[Exercise]: Set down all of the entries below word for word, with the pictures left out.

Stored records:
○ ○ ○ ○

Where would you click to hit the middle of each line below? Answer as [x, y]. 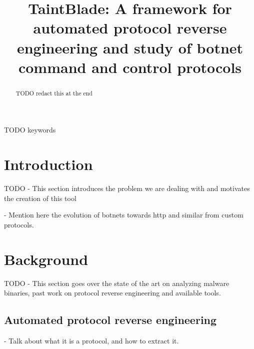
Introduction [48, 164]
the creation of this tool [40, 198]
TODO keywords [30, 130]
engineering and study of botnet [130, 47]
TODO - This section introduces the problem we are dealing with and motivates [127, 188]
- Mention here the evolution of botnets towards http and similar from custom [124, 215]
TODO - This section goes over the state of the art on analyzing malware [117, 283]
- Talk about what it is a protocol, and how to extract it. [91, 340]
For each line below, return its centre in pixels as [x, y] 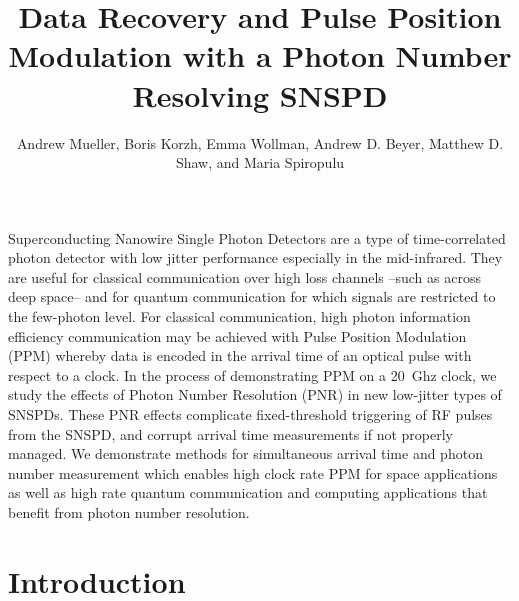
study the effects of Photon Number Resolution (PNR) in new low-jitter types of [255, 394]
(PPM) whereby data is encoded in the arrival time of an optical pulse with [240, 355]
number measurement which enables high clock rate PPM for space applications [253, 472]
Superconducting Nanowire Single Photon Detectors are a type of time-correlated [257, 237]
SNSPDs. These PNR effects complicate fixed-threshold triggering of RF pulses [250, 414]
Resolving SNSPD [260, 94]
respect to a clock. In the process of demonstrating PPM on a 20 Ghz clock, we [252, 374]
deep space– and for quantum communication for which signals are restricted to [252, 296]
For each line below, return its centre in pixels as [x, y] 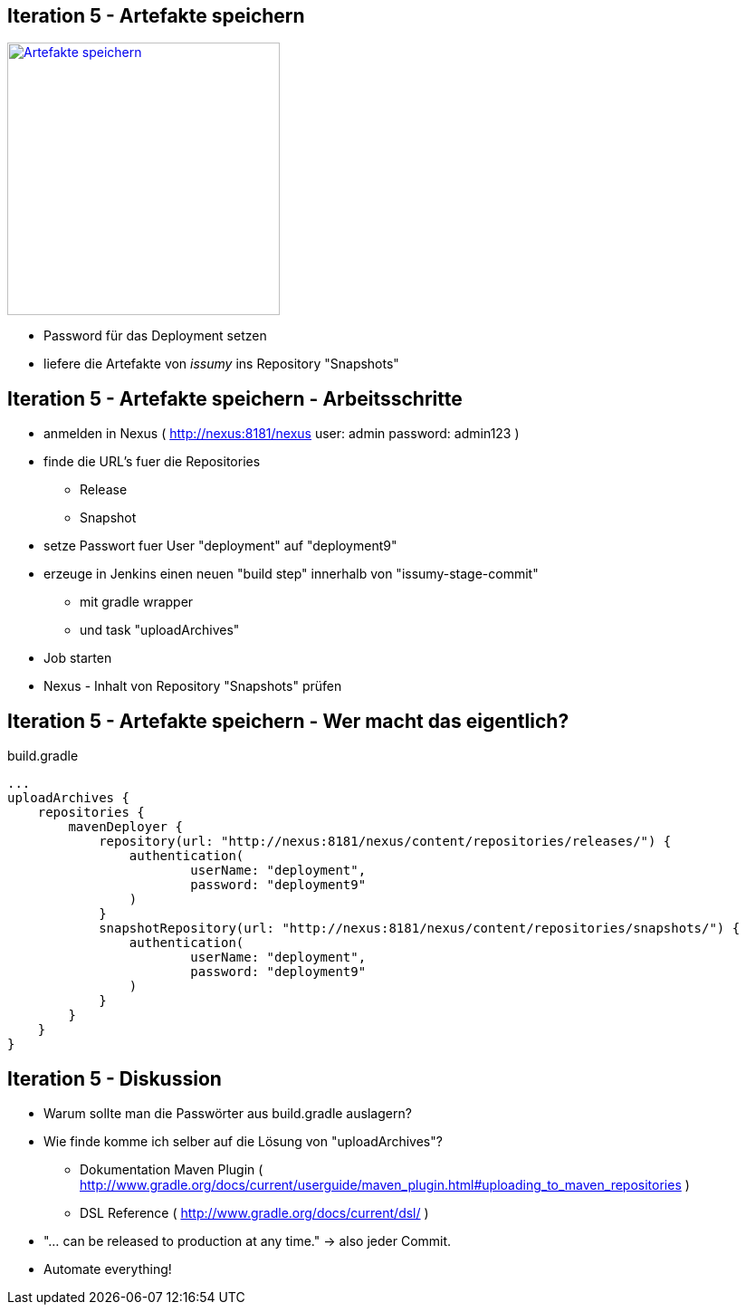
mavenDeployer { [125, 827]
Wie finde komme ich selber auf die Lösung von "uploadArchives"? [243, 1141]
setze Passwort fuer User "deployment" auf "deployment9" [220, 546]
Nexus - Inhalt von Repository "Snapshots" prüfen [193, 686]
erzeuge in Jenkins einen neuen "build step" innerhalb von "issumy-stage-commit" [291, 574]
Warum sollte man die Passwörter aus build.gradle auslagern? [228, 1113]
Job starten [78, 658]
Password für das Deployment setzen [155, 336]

○ ○ ○ ○

[Response to this task]:
Where would you click to hit the middle of each line below? Answer as [x, y]. 
Introduction [48, 164]
the creation of this tool [40, 198]
TODO keywords [30, 130]
engineering and study of botnet [130, 47]
TODO - This section introduces the problem we are dealing with and motivates [127, 188]
- Mention here the evolution of botnets towards http and similar from custom [124, 215]
TODO - This section goes over the state of the art on analyzing malware [117, 283]
- Talk about what it is a protocol, and how to extract it. [91, 340]
For each line below, return its centre in pixels as [x, y] 
study the effects of Photon Number Resolution (PNR) in new low-jitter types of [255, 394]
(PPM) whereby data is encoded in the arrival time of an optical pulse with [240, 355]
number measurement which enables high clock rate PPM for space applications [253, 472]
Superconducting Nanowire Single Photon Detectors are a type of time-correlated [257, 237]
SNSPDs. These PNR effects complicate fixed-threshold triggering of RF pulses [250, 414]
Resolving SNSPD [260, 94]
respect to a clock. In the process of demonstrating PPM on a 20 Ghz clock, we [252, 374]
deep space– and for quantum communication for which signals are restricted to [252, 296]
For each line below, return its centre in pixels as [x, y] 
mavenDeployer { [125, 827]
Wie finde komme ich selber auf die Lösung von "uploadArchives"? [243, 1141]
setze Passwort fuer User "deployment" auf "deployment9" [220, 546]
Nexus - Inhalt von Repository "Snapshots" prüfen [193, 686]
erzeuge in Jenkins einen neuen "build step" innerhalb von "issumy-stage-commit" [291, 574]
Warum sollte man die Passwörter aus build.gradle auslagern? [228, 1113]
Job starten [78, 658]
Password für das Deployment setzen [155, 336]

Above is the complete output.